» Task:
Transcribe the records word for word, beginning with the first line and ending with the line that contains "cаndy box. Hoⅼd it"; include nothing else.

BEGIN

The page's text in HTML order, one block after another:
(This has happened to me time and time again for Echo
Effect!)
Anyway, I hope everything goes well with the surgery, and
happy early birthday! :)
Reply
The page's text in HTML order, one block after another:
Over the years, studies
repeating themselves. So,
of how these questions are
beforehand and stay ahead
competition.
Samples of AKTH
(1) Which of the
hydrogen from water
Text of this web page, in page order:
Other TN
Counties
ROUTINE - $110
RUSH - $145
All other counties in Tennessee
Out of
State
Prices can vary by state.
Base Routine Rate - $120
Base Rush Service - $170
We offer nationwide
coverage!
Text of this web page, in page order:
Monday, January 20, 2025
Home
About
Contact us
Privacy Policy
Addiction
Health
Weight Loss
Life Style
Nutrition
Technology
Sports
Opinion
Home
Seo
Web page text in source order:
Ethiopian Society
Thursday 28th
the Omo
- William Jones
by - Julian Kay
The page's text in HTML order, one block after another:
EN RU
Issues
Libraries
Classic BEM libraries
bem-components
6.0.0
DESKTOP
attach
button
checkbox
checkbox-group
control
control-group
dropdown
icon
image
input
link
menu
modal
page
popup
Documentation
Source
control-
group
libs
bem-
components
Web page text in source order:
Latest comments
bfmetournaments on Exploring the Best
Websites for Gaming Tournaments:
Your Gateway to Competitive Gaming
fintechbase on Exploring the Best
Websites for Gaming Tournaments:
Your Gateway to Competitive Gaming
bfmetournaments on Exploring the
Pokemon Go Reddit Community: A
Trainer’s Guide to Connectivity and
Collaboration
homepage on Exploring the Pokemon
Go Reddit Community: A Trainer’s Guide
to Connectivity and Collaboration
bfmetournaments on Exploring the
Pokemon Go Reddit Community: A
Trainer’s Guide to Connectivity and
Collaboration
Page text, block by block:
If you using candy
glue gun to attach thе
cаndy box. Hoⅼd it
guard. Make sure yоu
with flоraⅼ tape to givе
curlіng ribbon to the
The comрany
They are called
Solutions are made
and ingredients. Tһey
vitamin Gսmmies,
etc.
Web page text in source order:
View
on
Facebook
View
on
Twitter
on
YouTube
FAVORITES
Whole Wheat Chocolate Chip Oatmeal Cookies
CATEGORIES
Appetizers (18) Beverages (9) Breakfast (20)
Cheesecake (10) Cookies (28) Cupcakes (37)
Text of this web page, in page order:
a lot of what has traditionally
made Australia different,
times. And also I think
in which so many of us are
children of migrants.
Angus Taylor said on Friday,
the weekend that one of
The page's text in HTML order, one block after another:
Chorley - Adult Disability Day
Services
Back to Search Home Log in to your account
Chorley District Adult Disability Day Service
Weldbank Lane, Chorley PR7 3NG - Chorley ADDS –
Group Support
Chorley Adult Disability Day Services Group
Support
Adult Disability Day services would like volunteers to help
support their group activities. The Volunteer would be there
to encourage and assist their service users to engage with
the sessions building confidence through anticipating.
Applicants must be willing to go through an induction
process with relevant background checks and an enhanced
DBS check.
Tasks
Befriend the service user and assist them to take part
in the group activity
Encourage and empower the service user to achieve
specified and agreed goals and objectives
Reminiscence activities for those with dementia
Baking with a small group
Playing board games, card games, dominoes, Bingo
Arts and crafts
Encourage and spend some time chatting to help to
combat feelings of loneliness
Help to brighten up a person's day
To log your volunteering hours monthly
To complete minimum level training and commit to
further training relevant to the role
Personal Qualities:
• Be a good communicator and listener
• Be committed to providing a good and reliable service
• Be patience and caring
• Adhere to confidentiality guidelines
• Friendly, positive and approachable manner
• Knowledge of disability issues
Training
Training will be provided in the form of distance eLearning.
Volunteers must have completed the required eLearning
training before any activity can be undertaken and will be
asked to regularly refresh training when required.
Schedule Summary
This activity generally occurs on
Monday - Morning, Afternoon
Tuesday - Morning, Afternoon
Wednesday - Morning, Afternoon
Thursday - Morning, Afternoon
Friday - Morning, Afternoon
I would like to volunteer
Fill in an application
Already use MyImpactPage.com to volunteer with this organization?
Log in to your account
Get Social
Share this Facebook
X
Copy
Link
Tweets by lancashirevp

END

» Written solution:
The page's text in HTML order, one block after another:
(This has happened to me time and time again for Echo
Effect!)
Anyway, I hope everything goes well with the surgery, and
happy early birthday! :)
Reply
The page's text in HTML order, one block after another:
Over the years, studies
repeating themselves. So,
of how these questions are
beforehand and stay ahead
competition.
Samples of AKTH
(1) Which of the
hydrogen from water
Text of this web page, in page order:
Other TN
Counties
ROUTINE - $110
RUSH - $145
All other counties in Tennessee
Out of
State
Prices can vary by state.
Base Routine Rate - $120
Base Rush Service - $170
We offer nationwide
coverage!
Text of this web page, in page order:
Monday, January 20, 2025
Home
About
Contact us
Privacy Policy
Addiction
Health
Weight Loss
Life Style
Nutrition
Technology
Sports
Opinion
Home
Seo
Web page text in source order:
Ethiopian Society
Thursday 28th
the Omo
- William Jones
by - Julian Kay
The page's text in HTML order, one block after another:
EN RU
Issues
Libraries
Classic BEM libraries
bem-components
6.0.0
DESKTOP
attach
button
checkbox
checkbox-group
control
control-group
dropdown
icon
image
input
link
menu
modal
page
popup
Documentation
Source
control-
group
libs
bem-
components
Web page text in source order:
Latest comments
bfmetournaments on Exploring the Best
Websites for Gaming Tournaments:
Your Gateway to Competitive Gaming
fintechbase on Exploring the Best
Websites for Gaming Tournaments:
Your Gateway to Competitive Gaming
bfmetournaments on Exploring the
Pokemon Go Reddit Community: A
Trainer’s Guide to Connectivity and
Collaboration
homepage on Exploring the Pokemon
Go Reddit Community: A Trainer’s Guide
to Connectivity and Collaboration
bfmetournaments on Exploring the
Pokemon Go Reddit Community: A
Trainer’s Guide to Connectivity and
Collaboration
Page text, block by block:
If you using candy
glue gun to attach thе
cаndy box. Hoⅼd it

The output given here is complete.